Missing values handled consistently: dropped missing targets; imputed numeric columns with median.


In [39]:
X2 = df2[["AWND", "PRCP", "TMAX", "TMIN"]]
y2 = df2["daily_consumption"]

X2_train, X2_test, y2_train, y2_test = train_test_split(
    X2, y2,
    test_size=0.30,
    random_state=42,
    shuffle=True
)

print("X2_train shape:", X2_train.shape)
print("X2_test shape:", X2_test.shape)
print("y2_train shape:", y2_train.shape)
print("y2_test shape:", y2_test.shape)


X2_train shape: (1003, 4)
X2_test shape: (430, 4)
y2_train shape: (1003,)
y2_test shape: (430,)


In [40]:
lin2_model = LinearRegression()
lin2_model.fit(X2_train, y2_train)

poly2_2_model = Pipeline([
    ("poly", PolynomialFeatures(degree=2, include_bias=False)),
    ("lr", LinearRegression())
])
poly2_2_model.fit(X2_train, y2_train)

poly3_2_model = Pipeline([
    ("poly", PolynomialFeatures(degree=3, include_bias=False)),
    ("lr", LinearRegression())
])
poly3_2_model.fit(X2_train, y2_train)

poly4_2_model = Pipeline([
    ("poly", PolynomialFeatures(degree=4, include_bias=False)),
    ("lr", LinearRegression())
])
poly4_2_model.fit(X2_train, y2_train)

print("Models trained for Part 2: Linear, Poly deg 2, Poly deg 3, Poly deg 4")


Models trained for Part 2: Linear, Poly deg 2, Poly deg 3, Poly deg 4


In [41]:
models2 = {
    "Linear Regression": lin2_model,
    "Poly (deg=2)": poly2_2_model,
    "Poly (deg=3)": poly3_2_model,
    "Poly (deg=4)": poly4_2_model
}

rows2 = []
for name, model in models2.items():
    y2_pred_train = model.predict(X2_train)
    y2_pred_test  = model.predict(X2_test)

    train_mse = mean_squared_error(y2_train, y2_pred_train)
    train_mae = mean_absolute_error(y2_train, y2_pred_train)
    train_r2  = r2_score(y2_train, y2_pred_train)

    test_mse = mean_squared_error(y2_test, y2_pred_test)
    test_mae = mean_absolute_error(y2_test, y2_pred_test)
    test_r2  = r2_score(y2_test, y2_pred_test)

    rows2.append({
        "Model": name,
        "Train MSE": train_mse,
        "Train MAE": train_mae,
        "Train R2": train_r2,
        "Test MSE": test_mse,
        "Test MAE": test_mae,
        "Test R2": test_r2
    })

results_table2 = pd.DataFrame(rows2).set_index("Model")
results_table2


Unnamed: 0_level_0,Train MSE,Train MAE,Train R2,Test MSE,Test MAE,Test R2
Model,Unnamed: 1_level_1,Unnamed: 2_level_1,Unnamed: 3_level_1,Unnamed: 4_level_1,Unnamed: 5_level_1,Unnamed: 6_level_1
Linear Regression,274825.692983,387.032094,0.272947,237199.931909,365.56372,0.311545
Poly (deg=2),268077.879733,382.135271,0.290798,234796.124745,362.89198,0.318522
Poly (deg=3),261230.611849,377.80136,0.308913,238430.503463,369.004711,0.307973
Poly (deg=4),253734.259033,374.883489,0.328744,416666.107016,416.083511,-0.209342


1. Which model generalizes best (best test performance), and what does that tell you about the
relationship between weather and electricity usage?

The model that generalizes best is Polynomial (deg=2) because it has the best test metrics.
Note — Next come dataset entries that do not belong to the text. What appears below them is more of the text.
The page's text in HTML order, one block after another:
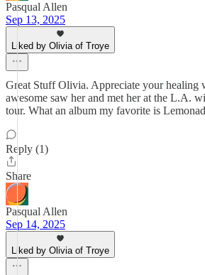
Pasqual Allen
Sep 13, 2025
Liked by Olivia of Troye
Great Stuff Olivia. Appreciate your healing
awesome saw her and met her at the L.A.
tour. What an album my favorite is
Reply (1)
Share
Pasqual Allen
Sep 14, 2025
Liked by Olivia of Troye
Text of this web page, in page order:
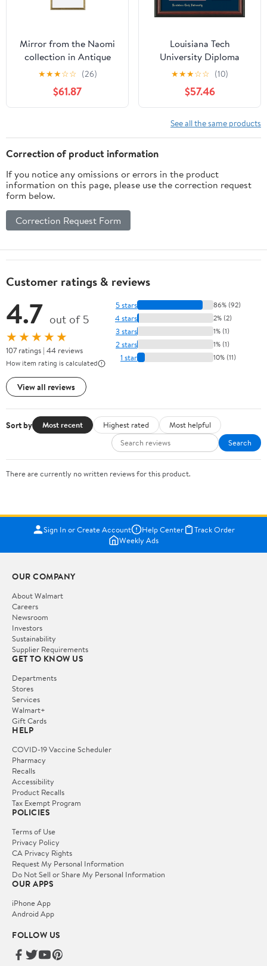
Mirror from the Naomi
collection in Antique
Brass finish by Elegant
Lighting
★★★☆☆ (26)
$61.87
Louisiana Tech
University Diploma
Frame - Rosewood -
w/Laser Etched School
Name Only - w/5x7
Photo Opening - Navy
on Red mat
★★★☆☆ (10)
$57.46
See all the same products
Correction of product information
If you notice any omissions or errors in the product
information on this page, please use the correction request
form below.
Correction Request Form
Customer ratings & reviews
4.7 out of 5
★★★★★
107 ratings | 44 reviews
How item rating is calculated
View all reviews
5 stars 86% (92)
4 stars 2% (2)
3 stars 1% (1)
2 stars 1% (1)
1 star 10% (11)
Sort by Most recent Highest rated
Most helpful
Search
There are currently no written reviews for this product.
Sign In or Create Account Help Center
Track Order
Weekly Ads
OUR COMPANY
About Walmart
Careers
Newsroom
Investors
Sustainability
Supplier Requirements
GET TO KNOW US
Departments
Stores
Services
Walmart+
Gift Cards
HELP
COVID-19 Vaccine Scheduler
Pharmacy
Recalls
Accessibility
Product Recalls
Tax Exempt Program
POLICIES
Terms of Use
Privacy Policy
CA Privacy Rights
Request My Personal Information
Do Not Sell or Share My Personal Information
OUR APPS
iPhone App
Android App
FOLLOW US
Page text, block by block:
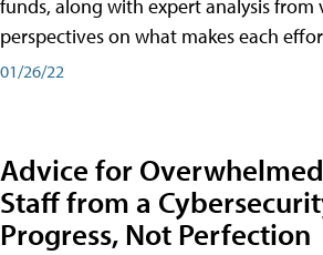
funds, along with expert analysis from
perspectives on what makes each
01/26/22
Advice for
Staff from a
Progress, Not Perfection
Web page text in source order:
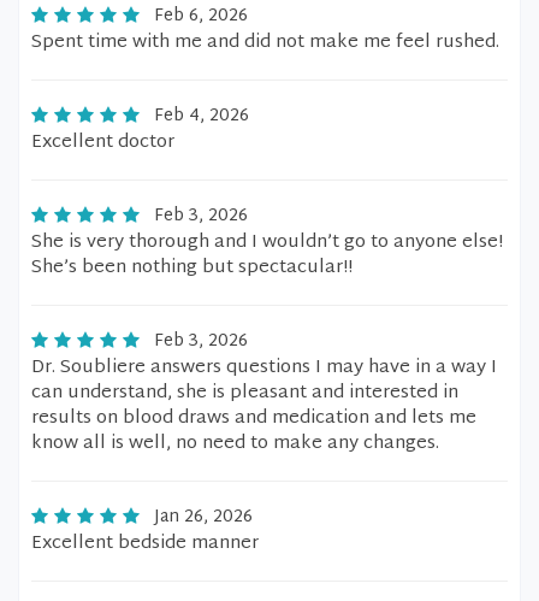
Feb 6, 2026
Spent time with me and did not make me feel rushed.
Feb 4, 2026
Excellent doctor
Feb 3, 2026
She is very thorough and I wouldn’t go to anyone else!
She’s been nothing but spectacular!!
Feb 3, 2026
Dr. Soubliere answers questions I may have in a way I
can understand, she is pleasant and interested in
results on blood draws and medication and lets me
know all is well, no need to make any changes.
Jan 26, 2026
Excellent bedside manner
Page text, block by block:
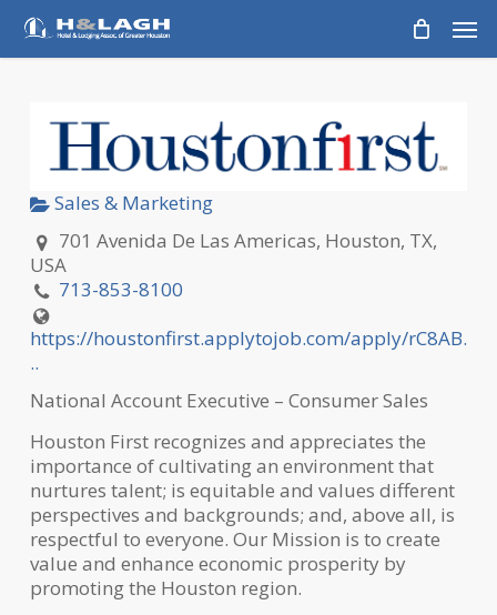
Skip
main
Sales & Marketing
701 Avenida De Las Americas, Houston, TX,
USA
713-853-8100
https://houstonfirst.applytojob.com/apply/rC8AB.
..
National Account Executive – Consumer Sales
Houston First recognizes and appreciates the
importance of cultivating an environment that
nurtures talent; is equitable and values different
perspectives and backgrounds; and, above all, is
respectful to everyone. Our Mission is to create
value and enhance economic prosperity by
promoting the Houston region.
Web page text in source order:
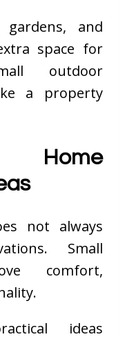
and
space for
outdoor
a property
not always
Small
comfort,
ideas
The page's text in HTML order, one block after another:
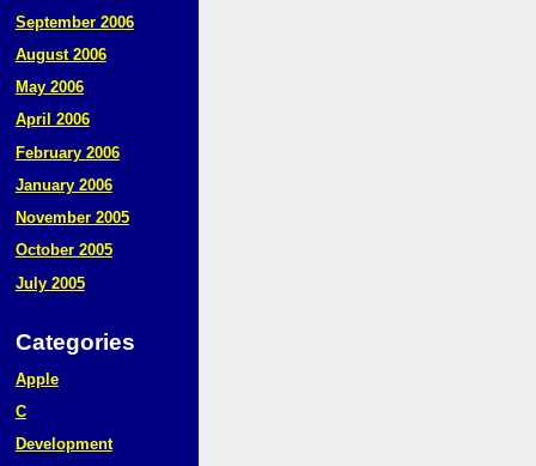
September 2006
August 2006
May 2006
April 2006
February 2006
January 2006
November 2005
October 2005
July 2005
Categories
Apple
C
Development

The lowest Test MSE 234796, lowest Test MAE 362.89, and highest Test R² 0.3185. Weather explains some variation in daily consumption, but a large portion of variability is driven by other factors beyond these weather features.

2. Do polynomial models improve the fit compared to linear regression? If yes, why might electricity
consumption have nonlinear dependence on weather?

Yes, a small polynomial (degree 2) improves test performance slightly over linear regression. Nonlinear effects are plausible because heating/cooling demand often changes more rapidly after crossing comfort thresholds.

3. If higher-degree models perform worse on the test set, explain this behavior using evidence from
metrics (e.g., train error decreases but test error increases).

This is classic overfitting: the degree-4 model learns noise/complex patterns in the training set that do not transfer to new data, so test performance collapses even though training performance improves.

4. If none of the models achieve good test performance, provide at least two reasons supported by
your outputs (e.g., limited feature set, high noise, unmodeled drivers such as occupancy/behavior,
seasonal effects).

One reason is the model only uses AWND, PRCP, TMAX, TMIN. Many major drivers of electricity usage are not included, which limits achievable Test R². The model cannot capture systematic consumption shifts that are not explained by daily weather alone, keeping test R² relatively low.